La crisi è quel momento in cui il vecchio muore e il nuovo stenta a nascere. Antonio Gramsci

giovedì 8 dicembre 2016

Renzi non scordi l’abbraccio ad Al Sisi

di Tommaso Di Francesco 
Renzi nel fantasma di direzione Pd, tra le elencazioni trionfanti, ha aggiunto un ringraziamento alla famiglia Regeni e alla procura egiziana perché- «ha detto che Giulio Regeni era testimone di pace». Lo ha dovuto fare sia perché aveva dimenticato l’argomento nel racconto di «realizzazioni» fatto nelle dimissioni in tv; sia per le importanti notizie che arrivano, ma che purtroppo confermano che ancora una volta siamo insieme più vicini ma sostanzialmente più lontani dalla verità sul sequestro e sulla morte atroce, dopo giorni di torture, di Giulio Regeni avvenuta quasi undici mesi fa al Cairo.
Eppure sul caso Regeni, Renzi dovrebbe perlomeno ricordare la sua grave responsabilità: quella di essere stato il leader occidentale ad avere sdoganato Al Sisi.

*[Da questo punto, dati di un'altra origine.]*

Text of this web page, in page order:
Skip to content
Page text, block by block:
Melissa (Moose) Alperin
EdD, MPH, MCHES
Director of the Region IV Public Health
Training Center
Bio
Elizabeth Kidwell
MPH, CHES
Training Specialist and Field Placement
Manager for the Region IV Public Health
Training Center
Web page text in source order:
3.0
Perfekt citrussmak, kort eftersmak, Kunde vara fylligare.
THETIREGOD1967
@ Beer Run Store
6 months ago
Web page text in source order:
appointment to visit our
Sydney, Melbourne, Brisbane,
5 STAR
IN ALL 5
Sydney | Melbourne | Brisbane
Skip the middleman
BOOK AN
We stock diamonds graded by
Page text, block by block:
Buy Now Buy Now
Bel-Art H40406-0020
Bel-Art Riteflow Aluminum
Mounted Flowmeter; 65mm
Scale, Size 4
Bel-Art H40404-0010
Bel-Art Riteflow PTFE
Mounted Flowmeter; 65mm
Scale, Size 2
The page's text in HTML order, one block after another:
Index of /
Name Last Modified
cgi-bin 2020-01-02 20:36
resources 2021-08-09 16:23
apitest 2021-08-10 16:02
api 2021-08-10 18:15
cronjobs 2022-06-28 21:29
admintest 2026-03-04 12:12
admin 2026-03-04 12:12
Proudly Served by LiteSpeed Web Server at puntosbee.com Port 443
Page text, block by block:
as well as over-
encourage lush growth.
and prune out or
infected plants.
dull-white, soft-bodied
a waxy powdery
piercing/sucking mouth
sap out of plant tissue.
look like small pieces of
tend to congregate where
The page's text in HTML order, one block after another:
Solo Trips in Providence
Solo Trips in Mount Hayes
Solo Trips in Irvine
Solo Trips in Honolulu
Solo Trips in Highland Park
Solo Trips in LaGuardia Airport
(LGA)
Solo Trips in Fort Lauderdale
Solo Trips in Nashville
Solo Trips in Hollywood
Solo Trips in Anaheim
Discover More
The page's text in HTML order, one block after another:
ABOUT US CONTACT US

Appena un anno dopo il suo sanguinoso colpo di stato, definito dallo scrittore Orhan Pamuk «come quello di Pinochet». Renzi con passione prima andò nell’agosto 2014 al Cairo, intessendo una fitta rete di affari, e poi tre mesi dopo accolse in Italia il dittatore con tutti gli onori come «il leader emergente del Medio Oriente» la cui battaglia «era quella dell’Italia». Accreditandolo inoltre come eroe della «lotta al terrorismo». Il sostegno di Matteo Renzi è stato a dir poco connivente e criminale.

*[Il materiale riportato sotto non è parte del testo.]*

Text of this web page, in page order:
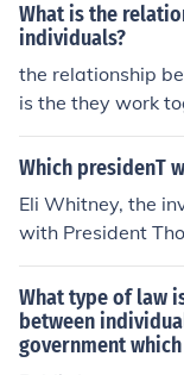
What is the
individuals?
the relationship
is the they work
y
Which presidenT
Eli Whitney, the
with President
oped through
tion. Jefferson
ican industry,
ral economy of
What type of law
between
government
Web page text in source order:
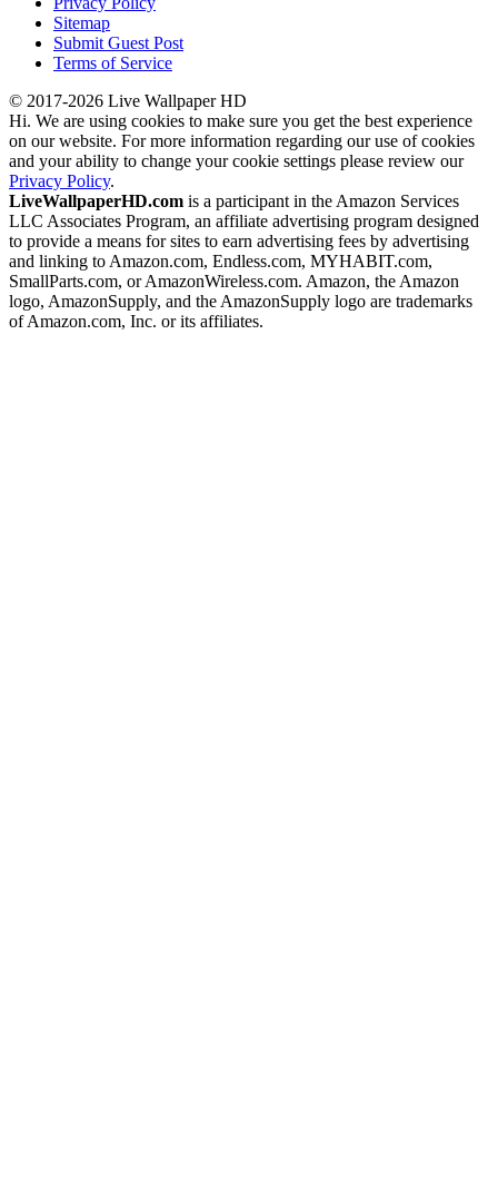
Sitemap
Submit Guest Post
Terms of Service
© 2017-2026 Live Wallpaper HD
Hi. We are using cookies to make sure you get the best experience
on our website. For more information regarding our use of cookies
and your ability to change your cookie settings please review our
Privacy Policy.
LiveWallpaperHD.com is a participant in the Amazon Services
LLC Associates Program, an affiliate advertising program designed
to provide a means for sites to earn advertising fees by advertising
and linking to Amazon.com, Endless.com, MYHABIT.com,
SmallParts.com, or AmazonWireless.com. Amazon, the Amazon
logo, AmazonSupply, and the AmazonSupply logo are trademarks
of Amazon.com, Inc. or its affiliates.
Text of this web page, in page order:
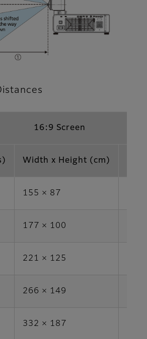
16:9 Screen
Width x Height (cm)
155 × 87
177 × 100
221 × 125
266 × 149
332 × 187
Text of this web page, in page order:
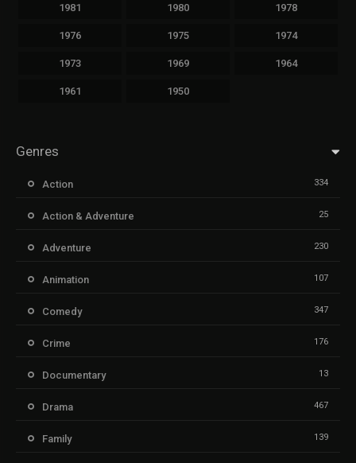
1981 1980 1978
1976 1975 1974
1973 1969 1964
1961 1950
Genres
Action 334
Action & Adventure 25
Adventure 230
Animation 107
Comedy 347
Crime 176
Documentary 13
Drama 467
Family 139
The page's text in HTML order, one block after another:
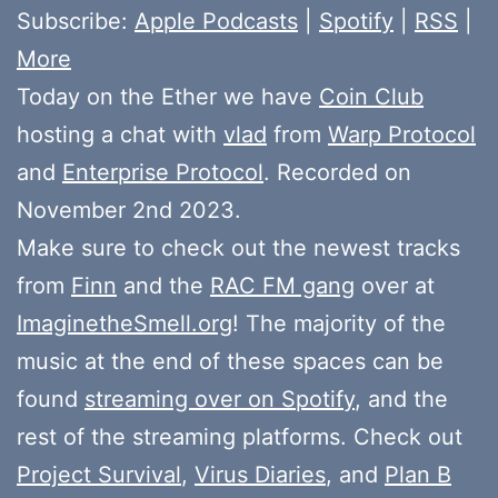
Subscribe: Apple Podcasts Spotify RSS
More
Today on the Ether we have Coin Club
hosting a chat with vlad from Warp Protocol
and Enterprise Protocol. Recorded on
November 2nd 2023.
Make sure to check out the newest tracks
from Finn and the RAC FM gang over at
ImaginetheSmell.org! The majority of the
music at the end of these spaces can be
found streaming over on Spotify, and the
rest of the streaming platforms. Check out
Project Survival, Virus Diaries, and Plan B

Per un regime nel quale, denunciano le organizzazioni dei diritti umani, il caso Regeni non era e non è l’eccezione ma la regola, dove le sparizioni forzate e la tortura sono all’ordine del giorno, dove gli oppositori egiziani sono in galera (solo ieri è stata arrestata un’altra attivista), dove i diritti umani sono violati, È stata una legittimazione che è all’origine di tutte le ambiguità. Dopo l’uccisione di Giulio Regeni infatti, solo la pressione dell’opinione pubblica e dopo molto tempo, ha portato al «richiamo per consultazioni» del nostro ambasciatore al Cairo, Maurizio Massari testimone diretto della vicenda Regeni. Una sorta di «sospensione» diplomatica così limitata e ambigua che probabilmente nasconde ulteriori ombre.

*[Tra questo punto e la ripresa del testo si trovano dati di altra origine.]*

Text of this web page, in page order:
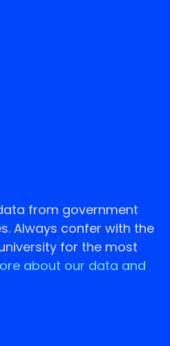
from government
Always confer with the
for the most
about our data and
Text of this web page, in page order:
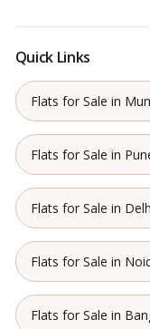
Quick Links
Flats for Sale in
Flats for Sale in
Flats for Sale in
Flats for Sale in
Flats for Sale in
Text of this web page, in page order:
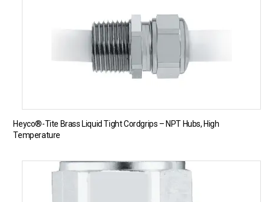
Heyco®-Tite Brass Liquid Tight Cordgrips – NPT Hubs, High
Temperature
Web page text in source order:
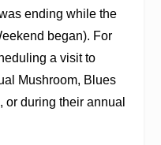
ending while the
began). For
a visit to
Mushroom, Blues
during their annual
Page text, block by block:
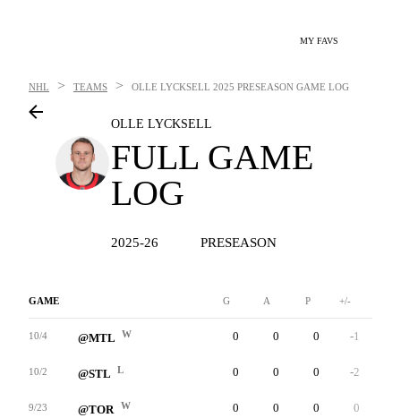
MY FAVS
NHL > TEAMS > OLLE LYCKSELL 2025 PRESEASON GAME LOG
OLLE LYCKSELL
FULL GAME
LOG
2025-26 PRESEASON
GAME G A P +/-
10/4 @MTL W 0 0 0 -1
10/2 @STL L 0 0 0 -2
9/23 @TOR W 0 0 0 0

Così l’Egitto non è mai stato dichiarato «paese non sicuro» come ha sempre chiesto, esplicitamente e con speranza, la famiglia Regeni. Del resto come può farlo un paese come l’Italia che non ha una legge che punisce la tortura.
Ora la procura egiziana dice che «continuerà le indagini fino all’arresto dei responsabili della morte di Giulio Regeni», e ammette che sul ricercatore italiano le indagini, dopo un file aperto e chiuso su di lui, erano continuate, come i «resoconti» dell’«informatore-sindacalista» Abdallah, e ora sarebbero stati indentificati i nomi dei poliziotti coinvolti. Prime ammissioni e forse svolte. Ma dopo tanti devastanti, vergognosi depistaggi e bugie, messe in scena macabre con l’uccisione dei presunti rapitori: tutte prove inventate che chiamano direttamente in causa il governo egiziano e lo stesso Al Sisi. Restiamo dunque, purtroppo, lontani dalla verità che non è possibile delegare alle sole procure, come invece ha fatto il governo Renzi. Perché esiste invece una verità politica che punta il dito sulle dirette responsabilità del regime di Al Sisi che Matteo Renzi ha legittimato.